DVC vs MLflow for Data Science Project Versioning: Git-Based Pipelines and Model Registry Compared

,
⚡ Key Takeaways
  • DVC excels at Git-native data versioning and reproducible pipelines using content-addressable storage and DAG-based stage caching.
  • MLflow wins for experiment tracking and model lifecycle management with searchable run databases and alias-based model promotion.
  • The most effective setup for teams uses both: DVC for data/pipeline versioning and MLflow for experiment comparison and model registry.
  • DVC experiments (dvc exp) work for quick parameter sweeps but lack MLflow's mid-run logging and query flexibility across hundreds of runs.
  • Infrastructure cost differs sharply: DVC needs only remote storage and Git, while MLflow requires a tracking server with database and authentication.
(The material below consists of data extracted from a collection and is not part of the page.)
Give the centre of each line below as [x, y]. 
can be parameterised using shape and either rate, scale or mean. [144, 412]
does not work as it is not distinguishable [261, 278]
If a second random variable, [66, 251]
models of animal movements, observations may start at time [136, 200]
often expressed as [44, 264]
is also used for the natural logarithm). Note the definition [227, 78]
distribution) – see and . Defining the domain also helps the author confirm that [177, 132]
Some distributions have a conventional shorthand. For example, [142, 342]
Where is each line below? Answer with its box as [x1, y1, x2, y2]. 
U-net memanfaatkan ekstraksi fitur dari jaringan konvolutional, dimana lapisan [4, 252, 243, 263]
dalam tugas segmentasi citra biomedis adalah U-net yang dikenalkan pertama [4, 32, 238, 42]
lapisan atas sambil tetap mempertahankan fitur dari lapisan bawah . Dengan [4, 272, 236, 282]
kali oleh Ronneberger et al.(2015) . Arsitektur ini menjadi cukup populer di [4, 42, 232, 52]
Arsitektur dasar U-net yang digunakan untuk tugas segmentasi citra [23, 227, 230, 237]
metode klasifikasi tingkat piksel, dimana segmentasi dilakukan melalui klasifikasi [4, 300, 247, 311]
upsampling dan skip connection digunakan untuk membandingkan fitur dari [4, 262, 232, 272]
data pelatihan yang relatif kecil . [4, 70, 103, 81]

The Setup That Actually Works

Most data science teams start versioning their models the same way: a folder called models_final_v2_REAL_final/ and a spreadsheet tracking which hyperparameters produced which accuracy. It works until it doesn’t, which is usually around the third team member or the second production deployment.
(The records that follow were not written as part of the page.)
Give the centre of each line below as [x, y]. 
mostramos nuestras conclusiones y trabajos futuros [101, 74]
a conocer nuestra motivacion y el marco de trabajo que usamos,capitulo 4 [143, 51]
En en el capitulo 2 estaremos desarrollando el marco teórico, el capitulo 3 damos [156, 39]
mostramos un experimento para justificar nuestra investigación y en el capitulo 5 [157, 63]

Here’s the dvc.yaml pipeline I ended up with after trying both DVC and MLflow on a tabular churn prediction project:

# dvc.yaml
stages:
  prepare:
    cmd: python src/prepare.py
    deps:
      - src/prepare.py
      - data/raw/customers.csv
    params:
      - prepare.test_ratio
      - prepare.seed
    outs:
      - data/prepared/

  featurize:
    cmd: python src/featurize.py
    deps:
      - src/featurize.py
      - data/prepared/
    params:
      - featurize.n_quantiles
      - featurize.handle_unknown
    outs:
      - data/features/

  train:
    cmd: python src/train.py
    deps:
      - src/train.py
      - data/features/
    params:
      - train.n_estimators
      - train.max_depth
      - train.learning_rate
    outs:
      - models/model.pkl
    metrics:
      - metrics/scores.json:
          cache: false
    plots:
      - metrics/roc.json:
          x: fpr
          y: tpr

And the corresponding MLflow tracking code that does roughly the same job:

import mlflow
import mlflow.sklearn
from sklearn.ensemble import GradientBoostingClassifier
from sklearn.metrics import roc_auc_score, f1_score
import json
import pandas as pd

mlflow.set_tracking_uri("http://localhost:5000")
mlflow.set_experiment("churn-prediction")

X_train = pd.read_parquet("data/features/X_train.parquet")
y_train = pd.read_parquet("data/features/y_train.parquet").values.ravel()
X_test = pd.read_parquet("data/features/X_test.parquet")
y_test = pd.read_parquet("data/features/y_test.parquet").values.ravel()

params = {
    "n_estimators": 200,
    "max_depth": 5,
    "learning_rate": 0.1,
    "subsample": 0.8,
}

with mlflow.start_run(run_name="gbm-baseline"):
    mlflow.log_params(params)

    clf = GradientBoostingClassifier(**params, random_state=42)
    clf.fit(X_train, y_train)

    y_pred = clf.predict(X_test)
    y_prob = clf.predict_proba(X_test)[:, 1]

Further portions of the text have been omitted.